Theory MetaExists

(*  Title:      ZF/Constructible/MetaExists.thy
    Author:     Lawrence C Paulson, Cambridge University Computer Laboratory
*)

section‹The meta-existential quantifier›

theory MetaExists imports ZF begin

text‹Allows quantification over any term.  Used to quantify over classes.
Yields a proposition rather than a FOL formula.›

definition
  ex :: "(('a::{}) ⇒ prop) ⇒ prop"  (binder ‹⋁› 0) where
  "ex(P) ≡ (⋀Q. (⋀x. PROP P(x) ⟹ PROP Q) ⟹ PROP Q)"
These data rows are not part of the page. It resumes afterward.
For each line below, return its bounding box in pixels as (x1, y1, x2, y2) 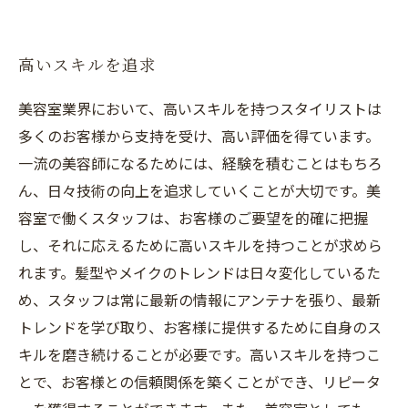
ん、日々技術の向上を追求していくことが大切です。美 (18, 179, 381, 201)
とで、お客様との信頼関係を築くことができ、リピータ (18, 371, 381, 393)
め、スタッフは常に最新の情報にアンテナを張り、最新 (18, 289, 381, 311)
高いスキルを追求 (18, 56, 157, 76)
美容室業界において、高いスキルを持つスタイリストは (18, 97, 382, 119)
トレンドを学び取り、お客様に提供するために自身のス (18, 316, 382, 338)
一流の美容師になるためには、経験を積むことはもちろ (18, 152, 382, 174)
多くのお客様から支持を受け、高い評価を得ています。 (18, 125, 380, 147)
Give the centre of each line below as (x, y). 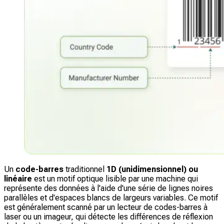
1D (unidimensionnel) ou (152, 169)
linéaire (18, 179)
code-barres (39, 169)
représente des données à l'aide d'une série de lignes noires (108, 188)
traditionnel (85, 169)
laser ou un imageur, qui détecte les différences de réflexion (108, 217)
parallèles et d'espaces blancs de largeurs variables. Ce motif (111, 198)
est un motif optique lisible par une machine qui (115, 179)
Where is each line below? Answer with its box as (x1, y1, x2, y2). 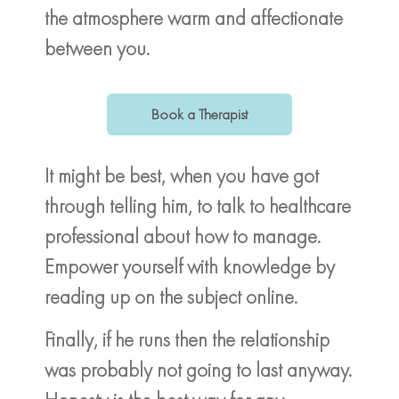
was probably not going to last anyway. (45, 356, 352, 384)
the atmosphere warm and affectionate (45, 4, 343, 31)
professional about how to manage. (45, 222, 321, 249)
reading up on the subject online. (45, 282, 297, 310)
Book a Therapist (151, 103, 248, 124)
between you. (45, 34, 150, 61)
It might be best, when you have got (45, 161, 319, 189)
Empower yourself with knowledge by (45, 252, 335, 280)
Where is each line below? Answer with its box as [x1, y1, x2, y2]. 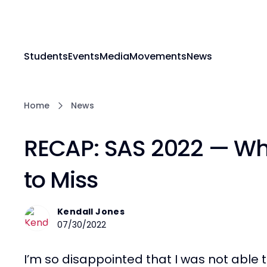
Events [68, 49, 100, 63]
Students [24, 49, 68, 63]
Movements [129, 49, 187, 63]
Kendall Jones [57, 205, 125, 218]
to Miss [24, 164, 98, 195]
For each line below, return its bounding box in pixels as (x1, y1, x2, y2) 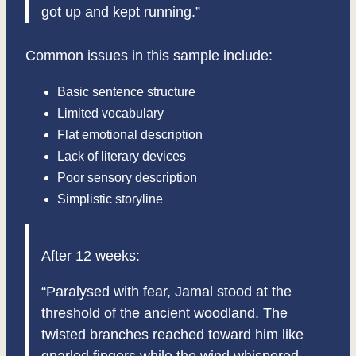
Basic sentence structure (57, 85, 195, 99)
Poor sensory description (57, 171, 197, 185)
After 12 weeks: (41, 248, 140, 265)
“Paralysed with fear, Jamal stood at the (41, 284, 292, 300)
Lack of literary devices (57, 149, 186, 164)
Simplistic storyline (57, 192, 163, 207)
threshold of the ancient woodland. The (41, 305, 288, 322)
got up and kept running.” (41, 4, 200, 21)
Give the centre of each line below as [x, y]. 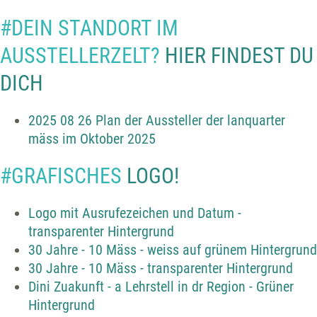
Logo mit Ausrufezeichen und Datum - [135, 213]
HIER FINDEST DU [237, 56]
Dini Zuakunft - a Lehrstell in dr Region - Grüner [161, 287]
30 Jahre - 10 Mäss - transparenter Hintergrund [161, 269]
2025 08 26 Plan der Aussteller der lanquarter [157, 121]
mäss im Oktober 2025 [92, 139]
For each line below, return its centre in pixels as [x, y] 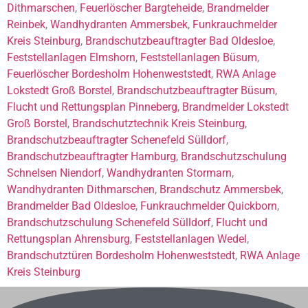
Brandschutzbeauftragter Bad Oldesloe [179, 41]
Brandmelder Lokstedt [235, 107]
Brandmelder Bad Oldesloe [71, 206]
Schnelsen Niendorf [54, 173]
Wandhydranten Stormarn [169, 173]
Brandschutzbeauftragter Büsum [196, 91]
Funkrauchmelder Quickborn [209, 206]
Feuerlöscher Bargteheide [141, 8]
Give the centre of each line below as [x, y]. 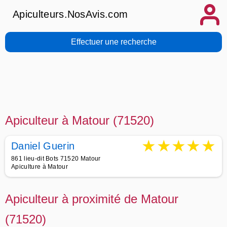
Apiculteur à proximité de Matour [92, 199]
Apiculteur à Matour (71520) [80, 120]
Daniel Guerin [43, 146]
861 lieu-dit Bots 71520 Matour [56, 159]
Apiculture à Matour [40, 167]
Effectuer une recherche [113, 42]
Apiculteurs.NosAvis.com [70, 14]
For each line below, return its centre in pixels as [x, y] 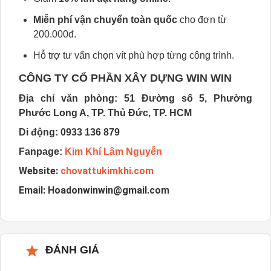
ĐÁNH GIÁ [72, 250]
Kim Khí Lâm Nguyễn [113, 152]
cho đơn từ [202, 20]
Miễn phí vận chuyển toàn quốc [105, 20]
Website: [40, 171]
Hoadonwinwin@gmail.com [107, 190]
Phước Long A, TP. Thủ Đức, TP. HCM [105, 113]
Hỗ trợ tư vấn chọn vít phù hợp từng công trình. [134, 55]
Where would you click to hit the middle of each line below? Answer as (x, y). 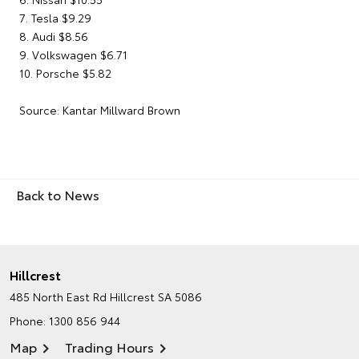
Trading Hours (109, 347)
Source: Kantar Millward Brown (100, 110)
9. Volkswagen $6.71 (73, 55)
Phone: (29, 321)
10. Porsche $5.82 (65, 73)
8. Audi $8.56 (54, 36)
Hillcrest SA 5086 (156, 297)
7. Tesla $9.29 (55, 18)
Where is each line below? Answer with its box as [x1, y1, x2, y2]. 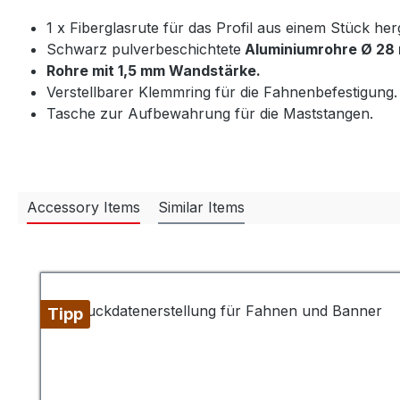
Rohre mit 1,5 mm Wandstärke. [46, 62, 261, 79]
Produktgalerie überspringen [39, 252, 234, 270]
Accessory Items [27, 198, 140, 216]
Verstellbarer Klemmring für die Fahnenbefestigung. [46, 83, 397, 101]
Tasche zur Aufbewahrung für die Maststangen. [46, 104, 378, 122]
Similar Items [158, 198, 245, 216]
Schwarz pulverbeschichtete [46, 40, 241, 58]
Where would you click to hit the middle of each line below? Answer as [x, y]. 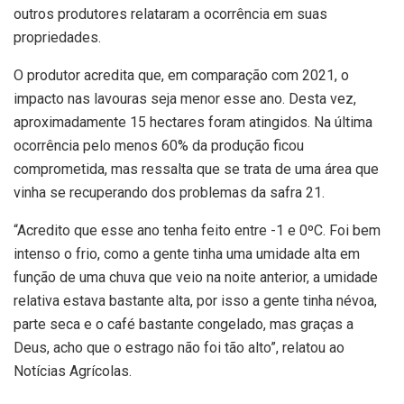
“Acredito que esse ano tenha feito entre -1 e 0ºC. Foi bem [197, 231]
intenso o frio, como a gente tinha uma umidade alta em [187, 254]
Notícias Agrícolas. [73, 372]
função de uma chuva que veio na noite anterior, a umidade [196, 278]
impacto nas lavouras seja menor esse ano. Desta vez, [185, 99]
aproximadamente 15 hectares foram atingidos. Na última [193, 123]
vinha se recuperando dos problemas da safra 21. [169, 193]
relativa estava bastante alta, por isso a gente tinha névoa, [195, 301]
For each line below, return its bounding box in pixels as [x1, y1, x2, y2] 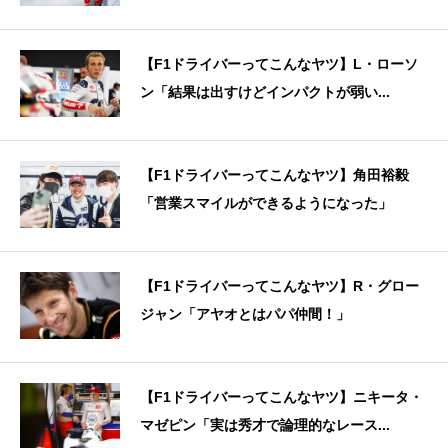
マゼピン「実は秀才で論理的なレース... [140, 417, 390, 434]
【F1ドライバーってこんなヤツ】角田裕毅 [140, 167, 409, 184]
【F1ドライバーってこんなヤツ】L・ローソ [140, 56, 418, 73]
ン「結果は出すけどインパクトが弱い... [140, 84, 390, 101]
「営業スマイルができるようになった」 [140, 195, 392, 212]
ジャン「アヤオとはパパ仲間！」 [140, 306, 350, 323]
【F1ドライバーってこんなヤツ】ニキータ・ [140, 389, 423, 406]
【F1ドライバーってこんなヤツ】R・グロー [140, 278, 419, 295]
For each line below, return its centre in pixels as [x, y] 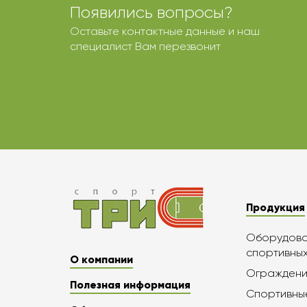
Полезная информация [130, 285]
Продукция [276, 207]
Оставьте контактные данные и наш [165, 31]
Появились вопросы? [151, 12]
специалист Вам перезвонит [145, 46]
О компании [101, 259]
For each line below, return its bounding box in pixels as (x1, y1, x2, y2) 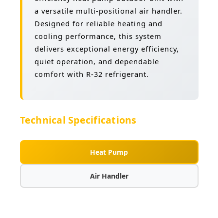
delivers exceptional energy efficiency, (34, 44, 179, 54)
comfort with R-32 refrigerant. (34, 69, 149, 79)
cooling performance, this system (34, 31, 162, 41)
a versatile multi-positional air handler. (34, 6, 182, 16)
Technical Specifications (19, 113, 137, 127)
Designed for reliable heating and (34, 18, 163, 29)
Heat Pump (90, 147, 128, 157)
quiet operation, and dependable (34, 56, 159, 67)
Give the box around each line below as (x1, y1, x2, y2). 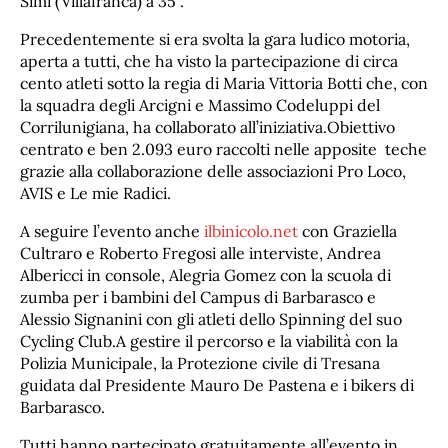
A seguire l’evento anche (20, 220, 204, 241)
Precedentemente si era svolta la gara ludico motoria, (20, 28, 410, 49)
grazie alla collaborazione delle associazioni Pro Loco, (20, 160, 406, 181)
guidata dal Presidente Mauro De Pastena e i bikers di (20, 374, 414, 395)
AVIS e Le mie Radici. (20, 182, 171, 203)
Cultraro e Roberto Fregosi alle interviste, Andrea (20, 242, 381, 263)
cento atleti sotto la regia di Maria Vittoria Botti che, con (20, 72, 428, 93)
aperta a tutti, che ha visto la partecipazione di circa (20, 50, 398, 71)
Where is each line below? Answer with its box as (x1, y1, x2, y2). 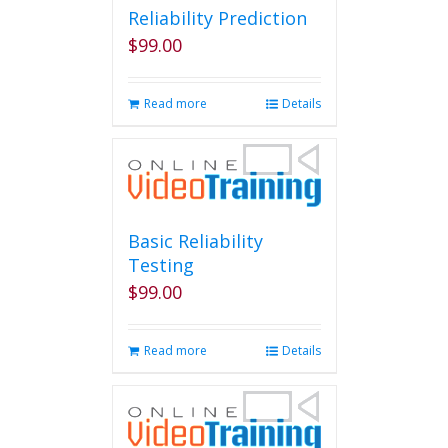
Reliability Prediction (127, 6, 307, 30)
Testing (127, 253, 194, 277)
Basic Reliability (127, 229, 263, 253)
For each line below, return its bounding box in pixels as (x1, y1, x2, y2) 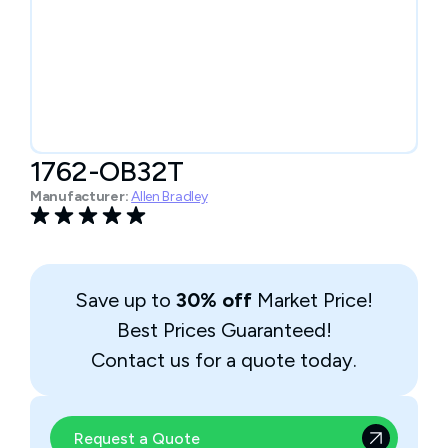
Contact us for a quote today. (91, 348, 357, 372)
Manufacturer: (30, 188, 129, 205)
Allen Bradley (131, 188, 208, 205)
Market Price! (252, 288, 373, 312)
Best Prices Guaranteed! (116, 318, 332, 342)
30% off (176, 288, 252, 312)
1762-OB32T (30, 154, 184, 188)
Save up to (75, 288, 176, 312)
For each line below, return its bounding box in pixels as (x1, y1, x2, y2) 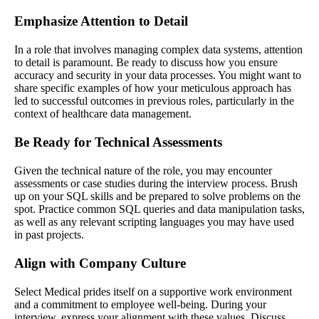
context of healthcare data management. (14, 107, 192, 120)
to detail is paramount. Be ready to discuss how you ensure (14, 56, 278, 68)
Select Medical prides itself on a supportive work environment (14, 285, 292, 298)
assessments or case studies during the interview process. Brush (14, 177, 298, 189)
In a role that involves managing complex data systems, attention (14, 43, 303, 56)
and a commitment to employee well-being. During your (14, 298, 266, 310)
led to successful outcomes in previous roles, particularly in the (14, 94, 294, 107)
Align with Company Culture (14, 255, 186, 271)

lemma meta_exI: "PROP P(x) ⟹ (⋁x. PROP P(x))"
proof (unfold ex_def)
  assume P: "PROP P(x)"
  fix Q
  assume PQ: "⋀x. PROP P(x) ⟹ PROP Q"
  from P show "PROP Q" by (rule PQ)
qed 

lemma meta_exE: "⟦⋁x. PROP P(x);  ⋀x. PROP P(x) ⟹ PROP R⟧ ⟹ PROP R"
proof (unfold ex_def)
  assume QPQ: "⋀Q. (⋀x. PROP P(x) ⟹ PROP Q) ⟹ PROP Q"
  assume PR: "⋀x. PROP P(x) ⟹ PROP R"
  from PR show "PROP R" by (rule QPQ)
qed

end